Getting Started
Requirements
HarborSQL assumes you already have a working Databricks workspace with Unity Catalog Delta tables and users or service principals that can read those tables.
To migrate that workload to HarborSQL, you need:
- A HarborSQL runtime:
- Docker image:
ghcr.io/harborsql/harborsql:<tag> - Binary archives from GitHub Releases or
ghcr.io/harborsql/harborsql-binaries:<tag>
- Docker image:
- One extra Unity Catalog grant on each schema you want to query from HarborSQL:
GRANT EXTERNAL USE SCHEMA ON SCHEMA <catalog>.<schema> TO `<principal>`;
Your existing Unity Catalog read permissions still apply. HarborSQL does not need static cloud credentials; Unity Catalog vends temporary table credentials at query time. See Unity Catalog Permissions for the full grant model.
Run with Docker
Use the published image when you do not need to build HarborSQL from source:
export TAG="<version>"
docker run --rm \
-p 127.0.0.1:1992:1992 \
-e HARBORSQL_BIND_ADDR="0.0.0.0:1992" \
-e HARBORSQL_DATABRICKS_HOST="https://<workspace-host>" \
ghcr.io/harborsql/harborsql:$TAG
Add HARBORSQL_DEFAULT_CATALOG, HARBORSQL_DEFAULT_SCHEMA, or
HARBORSQL_AWS_REGION only when the defaults do not match your workspace.
See Docker for image tags, Compose, and production notes.
Run the Server
Use Cargo when developing HarborSQL from source:
export HARBORSQL_DATABRICKS_HOST="https://<workspace-host>"
cargo run -- server
The server listens on 127.0.0.1:1992 by default.
Production deployments should serve HarborSQL over HTTPS, or behind a TLS-terminating proxy.
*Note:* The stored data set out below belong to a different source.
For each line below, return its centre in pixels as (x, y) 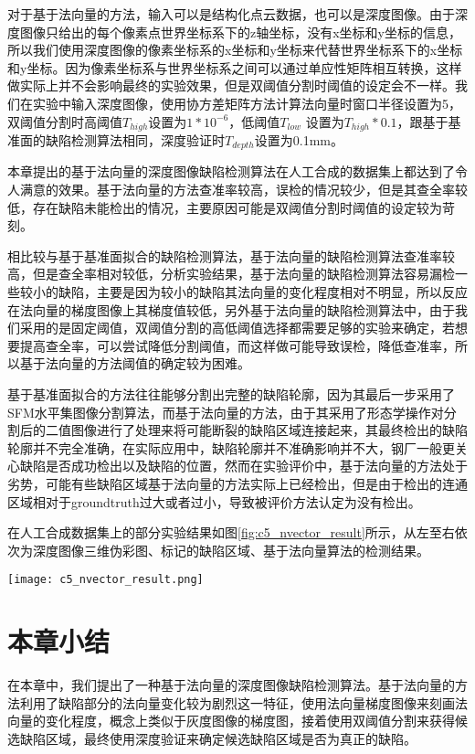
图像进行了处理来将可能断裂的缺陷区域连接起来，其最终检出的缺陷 (269, 430)
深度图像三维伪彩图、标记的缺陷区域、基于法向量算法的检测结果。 (231, 550)
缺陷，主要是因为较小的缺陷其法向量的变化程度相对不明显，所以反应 (263, 292)
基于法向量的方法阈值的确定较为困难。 (135, 363)
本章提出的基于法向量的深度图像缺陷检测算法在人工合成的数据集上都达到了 (231, 171)
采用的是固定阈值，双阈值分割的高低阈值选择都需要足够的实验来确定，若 (237, 328)
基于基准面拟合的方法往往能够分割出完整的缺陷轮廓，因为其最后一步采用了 (231, 394)
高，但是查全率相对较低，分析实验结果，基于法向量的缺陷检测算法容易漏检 (231, 274)
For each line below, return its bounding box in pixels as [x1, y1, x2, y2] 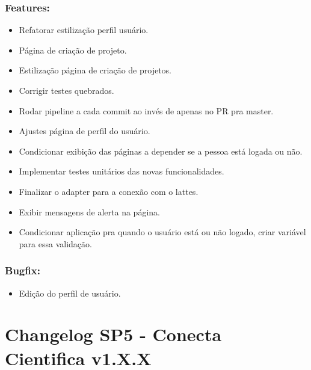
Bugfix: [5, 263, 40, 278]
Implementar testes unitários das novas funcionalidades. [19, 165, 224, 177]
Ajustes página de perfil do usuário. [19, 125, 150, 137]
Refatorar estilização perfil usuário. [19, 23, 149, 36]
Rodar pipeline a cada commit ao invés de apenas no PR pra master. [19, 104, 274, 117]
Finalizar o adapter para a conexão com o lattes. [19, 185, 199, 197]
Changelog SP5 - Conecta [5, 322, 222, 347]
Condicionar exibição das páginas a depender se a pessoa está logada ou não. [19, 144, 303, 157]
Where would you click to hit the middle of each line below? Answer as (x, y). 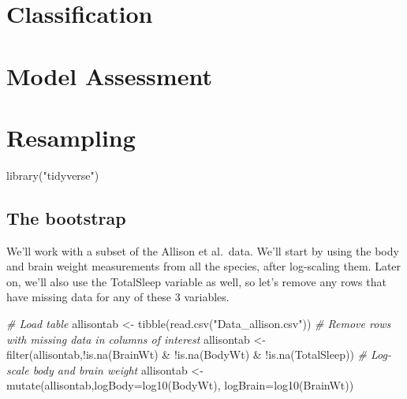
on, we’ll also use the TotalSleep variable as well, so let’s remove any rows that (196, 281)
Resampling (71, 137)
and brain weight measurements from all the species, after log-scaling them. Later (204, 266)
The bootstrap (66, 217)
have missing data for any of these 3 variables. (118, 297)
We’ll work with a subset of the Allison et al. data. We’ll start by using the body (203, 250)
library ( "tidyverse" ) (53, 175)
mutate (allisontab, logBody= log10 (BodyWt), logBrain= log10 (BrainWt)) (180, 385)
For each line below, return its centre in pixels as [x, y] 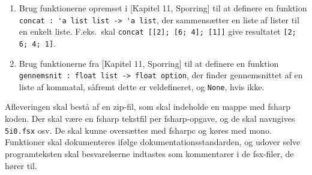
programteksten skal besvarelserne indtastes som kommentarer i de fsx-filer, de [149, 153]
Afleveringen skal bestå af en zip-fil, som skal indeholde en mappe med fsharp [148, 107]
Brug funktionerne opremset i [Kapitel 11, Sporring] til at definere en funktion [163, 8]
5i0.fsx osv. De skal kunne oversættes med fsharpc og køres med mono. [138, 130]
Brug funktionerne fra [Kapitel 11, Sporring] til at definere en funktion [149, 63]
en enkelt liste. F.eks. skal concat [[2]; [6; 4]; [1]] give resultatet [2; [157, 31]
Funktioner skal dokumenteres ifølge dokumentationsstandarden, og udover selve [153, 142]
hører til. [21, 165]
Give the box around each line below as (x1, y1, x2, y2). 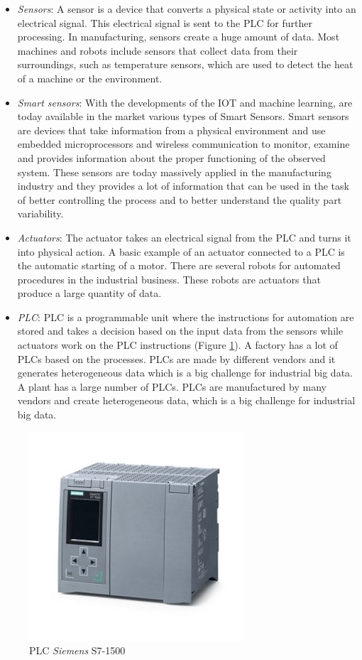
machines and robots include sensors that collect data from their (17, 43, 298, 58)
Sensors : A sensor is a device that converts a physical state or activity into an (17, 1, 356, 16)
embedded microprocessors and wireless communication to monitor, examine (17, 136, 350, 151)
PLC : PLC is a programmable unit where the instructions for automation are (17, 309, 354, 324)
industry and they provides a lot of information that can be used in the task (17, 178, 349, 193)
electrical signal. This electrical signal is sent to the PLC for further (17, 15, 312, 30)
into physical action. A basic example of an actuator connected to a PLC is (17, 244, 345, 259)
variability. (17, 206, 64, 221)
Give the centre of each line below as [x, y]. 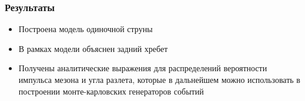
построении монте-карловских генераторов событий [111, 91]
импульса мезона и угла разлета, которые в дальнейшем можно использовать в [159, 79]
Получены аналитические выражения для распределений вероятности [143, 68]
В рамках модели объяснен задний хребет [93, 48]
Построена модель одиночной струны [86, 29]
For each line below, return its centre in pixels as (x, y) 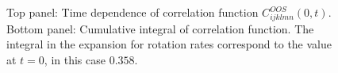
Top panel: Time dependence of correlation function (133, 12)
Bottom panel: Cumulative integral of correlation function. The (160, 28)
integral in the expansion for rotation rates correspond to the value (169, 44)
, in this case (75, 59)
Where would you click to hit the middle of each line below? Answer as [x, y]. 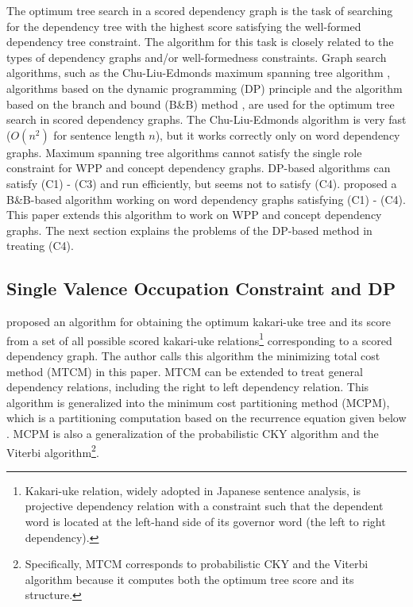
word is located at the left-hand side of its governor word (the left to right [205, 521]
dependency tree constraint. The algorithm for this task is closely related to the [200, 42]
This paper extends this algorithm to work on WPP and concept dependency [194, 215]
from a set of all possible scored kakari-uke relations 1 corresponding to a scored [199, 339]
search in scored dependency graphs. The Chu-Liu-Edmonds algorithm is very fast [206, 119]
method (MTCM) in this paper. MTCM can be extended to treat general [185, 371]
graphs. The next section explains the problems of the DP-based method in [189, 230]
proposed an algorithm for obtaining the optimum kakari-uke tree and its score [199, 322]
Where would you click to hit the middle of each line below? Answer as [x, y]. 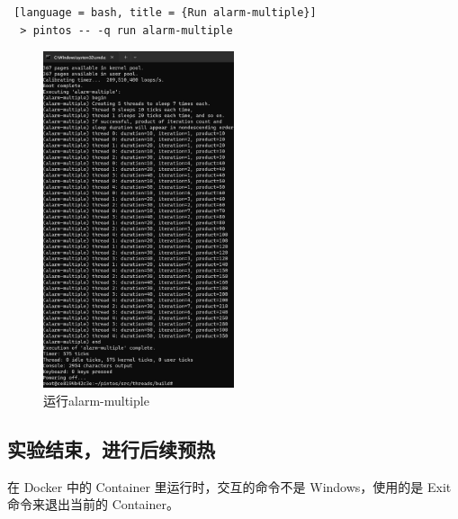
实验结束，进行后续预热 [111, 449]
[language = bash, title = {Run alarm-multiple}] [165, 13]
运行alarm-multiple [96, 401]
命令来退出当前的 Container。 [93, 504]
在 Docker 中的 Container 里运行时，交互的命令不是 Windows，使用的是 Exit [229, 486]
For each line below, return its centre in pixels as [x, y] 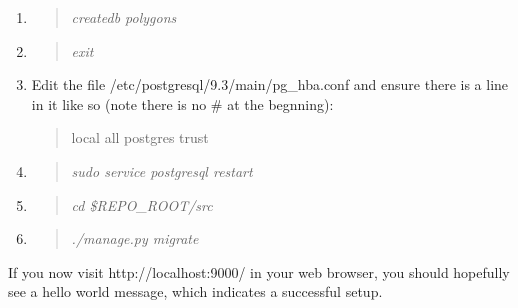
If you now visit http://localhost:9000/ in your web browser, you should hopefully [259, 271]
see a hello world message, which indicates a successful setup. [195, 291]
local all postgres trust [140, 137]
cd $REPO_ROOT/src [142, 204]
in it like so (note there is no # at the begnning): [182, 103]
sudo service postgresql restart [162, 170]
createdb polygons [124, 17]
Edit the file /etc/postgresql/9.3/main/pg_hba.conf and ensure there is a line [270, 84]
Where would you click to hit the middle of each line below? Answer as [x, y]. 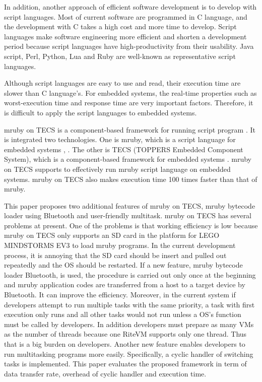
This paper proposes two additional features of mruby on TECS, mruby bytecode [130, 205]
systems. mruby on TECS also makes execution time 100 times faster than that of [131, 179]
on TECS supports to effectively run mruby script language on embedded [117, 169]
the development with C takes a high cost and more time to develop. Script [120, 26]
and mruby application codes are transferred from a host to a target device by [125, 284]
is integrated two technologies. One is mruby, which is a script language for [120, 139]
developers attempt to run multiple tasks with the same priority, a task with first [129, 304]
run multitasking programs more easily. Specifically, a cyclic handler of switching [129, 354]

The HarborSQL-to-Databricks and Unity Catalog hop must use HTTPS for real Databricks workspaces.
Connect a Databricks SQL Client
HarborSQL targets a focused Databricks SQL connector-compatible Thrift-over-HTTP surface.
HarborSQL Behind HTTPS
When HarborSQL is exposed through HTTPS, for example behind a TLS-terminating
proxy, keep the existing Databricks SQL connector shape and change only
server_hostname to the HarborSQL host:
from databricks import sql
import os
connection = sql.connect(
server_hostname="sql.example.com",
http_path="/sql/1.0/warehouses/<warehouse-id>",
access_token=os.environ["DATABRICKS_TOKEN"],
catalog="workspace",
schema="analytics",
)
with connection.cursor() as cursor:
cursor.execute("SELECT count(*) FROM events")
print(cursor.fetchone())
Local or Plain HTTP HarborSQL
For a local or plain HTTP HarborSQL endpoint, override the connector's internal
connection URI with the full http:// URL:
from databricks import sql
import os
uri = "http://127.0.0.1:1992/sql/1.0/warehouses/local"
connection = sql.connect(
server_hostname="http://127.0.0.1:1992",
http_path="/sql/1.0/warehouses/local",
access_token=os.environ["DATABRICKS_TOKEN"],
catalog="workspace",
schema="analytics",
_connection_uri=uri,
)
with connection.cursor() as cursor:
cursor.execute("SELECT count(*) FROM events")
print(cursor.fetchone())
The local HTTP endpoint is for local protocol testing. Use HTTPS, or a TLS-terminating proxy, for production deployments.